Serengeti Breweries’ plant in Moshi Tanzania. The competition authority had in July 2015 threatened to revoke the Serengeti deal, citing breach of takeover conditions.
In Summary
  • EABL took the deal as part of an agreement with Tanzania’s Fair Competition Commission to bring to closure proceedings on its acquisition of Serengeti Breweries in 2010.
  • The conversion will give other shareholders in Serengeti Breweries huge valuation gains as they will not be injecting new capital to match EABL but will retain their current stake in the brewer.
  • Besides the capital restructuring, EABL recently paid an undisclosed fine to the Tanzanian Competition Authority due to failure to keep to the acquisition terms.
East African Breweries (EABL) is expected to retain its shareholding in Serengeti Breweries at 51 per cent even after converting Ksh15.3 billion ($150 million) loan to the subsidiary to equity, a move that will result in an estimated five per cent profit drop.

EABL took the deal as part of an agreement with Tanzania’s Fair Competition Commission to bring to closure proceedings on its acquisition of Serengeti Breweries in 2010.

The competition authority had in July 2015 threatened to revoke the Serengeti deal, citing breach of takeover conditions.

The conversion will give other shareholders in Serengeti Breweries huge valuation gains as they will not be injecting new capital to match EABL but will retain their current stake in the brewer.

At the same time it is expected to hit EABL with revaluation losses that analysts estimate will result to five per cent drop in profitability.

“East African Breweries Ltd had an outstanding long term investment loan with Serengeti Breweries Ltd (SBL) of Ksh15.3 billion ($150 million) as at 30 June 2017.

“EABL has entered into a commitment to restructure the business of SBL through conversion of this intercompany long term investment loan and interest to equity,” said EABL in its annual report.

Reneging on promises
The competition commission had accused EABL of reneging on promises made during the acquisition which included helping Serengeti increase its sales, gain market share and grow shareholders’ value through capital investments.

Serengeti Breweries has reported losses in the past two years of Ksh1.7 billion ($17 million) in the year ended June and Ksh1.4 billion ($14 million) in 2016.

Its market share is estimated at 24 per cent, an improvement from 20 per cent two years ago, but still lower than the 28 per cent the brewer enjoyed during acquisition.

“We believe that the conversion disservices EABL with a potential one-off revaluation loss.
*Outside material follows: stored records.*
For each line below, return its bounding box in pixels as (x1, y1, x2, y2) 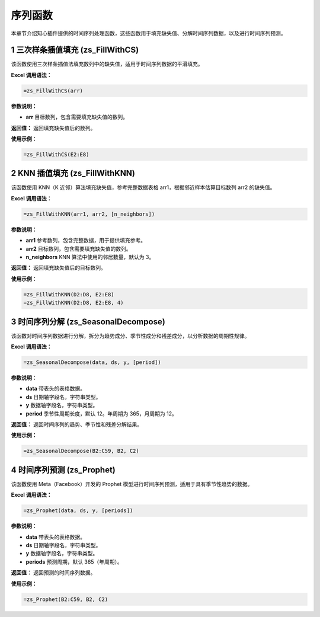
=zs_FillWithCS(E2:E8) (23, 151, 89, 158)
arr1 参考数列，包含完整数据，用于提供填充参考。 (25, 237, 146, 244)
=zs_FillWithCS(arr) (23, 87, 83, 94)
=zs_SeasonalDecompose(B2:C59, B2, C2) (23, 447, 139, 455)
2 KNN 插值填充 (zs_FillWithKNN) (11, 168, 136, 178)
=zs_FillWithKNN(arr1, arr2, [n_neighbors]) (23, 210, 155, 218)
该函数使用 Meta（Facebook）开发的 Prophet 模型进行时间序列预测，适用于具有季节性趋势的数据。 (11, 480, 253, 487)
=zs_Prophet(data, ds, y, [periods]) (23, 507, 133, 514)
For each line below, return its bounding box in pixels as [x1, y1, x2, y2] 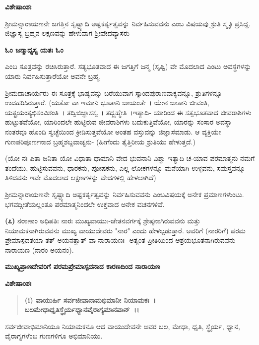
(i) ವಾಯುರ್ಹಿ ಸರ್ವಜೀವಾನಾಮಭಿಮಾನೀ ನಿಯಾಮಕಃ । [24, 294, 156, 305]
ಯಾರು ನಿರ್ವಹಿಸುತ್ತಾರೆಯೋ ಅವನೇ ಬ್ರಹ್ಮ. [5, 70, 101, 81]
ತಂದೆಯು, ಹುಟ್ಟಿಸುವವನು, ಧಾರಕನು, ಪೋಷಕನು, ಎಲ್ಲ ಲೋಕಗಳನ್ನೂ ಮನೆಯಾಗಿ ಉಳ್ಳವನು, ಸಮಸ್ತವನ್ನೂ [5, 162, 246, 173]
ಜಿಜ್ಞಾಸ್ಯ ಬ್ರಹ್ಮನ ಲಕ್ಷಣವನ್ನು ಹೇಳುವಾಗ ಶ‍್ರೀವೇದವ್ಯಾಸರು [5, 28, 129, 38]
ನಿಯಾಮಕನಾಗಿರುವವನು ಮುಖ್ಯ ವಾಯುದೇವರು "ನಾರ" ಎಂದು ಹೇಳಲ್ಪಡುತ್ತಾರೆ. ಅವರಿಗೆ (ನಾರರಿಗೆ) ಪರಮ [5, 225, 246, 235]
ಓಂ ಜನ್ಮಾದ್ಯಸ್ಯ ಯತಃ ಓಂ [5, 44, 64, 55]
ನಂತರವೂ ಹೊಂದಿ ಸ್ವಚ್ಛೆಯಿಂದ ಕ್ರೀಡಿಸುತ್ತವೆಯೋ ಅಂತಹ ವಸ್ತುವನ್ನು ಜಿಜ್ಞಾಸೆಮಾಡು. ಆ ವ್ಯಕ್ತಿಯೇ [5, 126, 221, 137]
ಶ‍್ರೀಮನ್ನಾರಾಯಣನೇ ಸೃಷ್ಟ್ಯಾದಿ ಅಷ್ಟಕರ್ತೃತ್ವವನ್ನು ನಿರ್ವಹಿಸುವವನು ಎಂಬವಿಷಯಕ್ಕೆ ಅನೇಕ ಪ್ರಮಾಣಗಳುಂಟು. [5, 189, 244, 199]
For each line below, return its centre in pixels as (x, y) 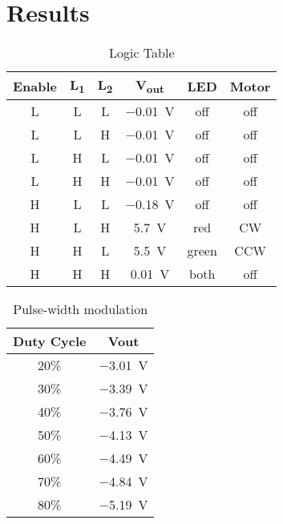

As a result, we forecast 4.7 per cent decline in full year profit before tax to Ksh12.7 billion ($127 million),” said analysts at Sterling Capital.

EABL acquired its stake at Ksh5 billion ($50 million) in 2010 indicating the conversion of Ksh15.3 billion ($150 million) without dilution of other existing shareholders will have to be tailored in a complex transaction.

At the time of purchase EABL paid a Sh2.9 billion ($29 million) premium arguing that the amount reflected the anticipated synergies and benefits of acquiring Serengeti’s customers.

The company wrote off Ksh285 million ($2.85 million) of that premium, known as goodwill, in the year ended June in what signals weaker-than-expected performance of the subsidiary.

Fine

Besides the capital restructuring, EABL recently paid an undisclosed fine to the Tanzanian Competition Authority due to failure to keep to the acquisition terms.

Notably, its contingent liabilities shot up last year when it said it settled the fine to Ksh793 million ($7.93 million) from Ksh298 million ($2.98 million) giving indication of the size of the penalty.

The capital restructuring exercise is set to be complete this financial year.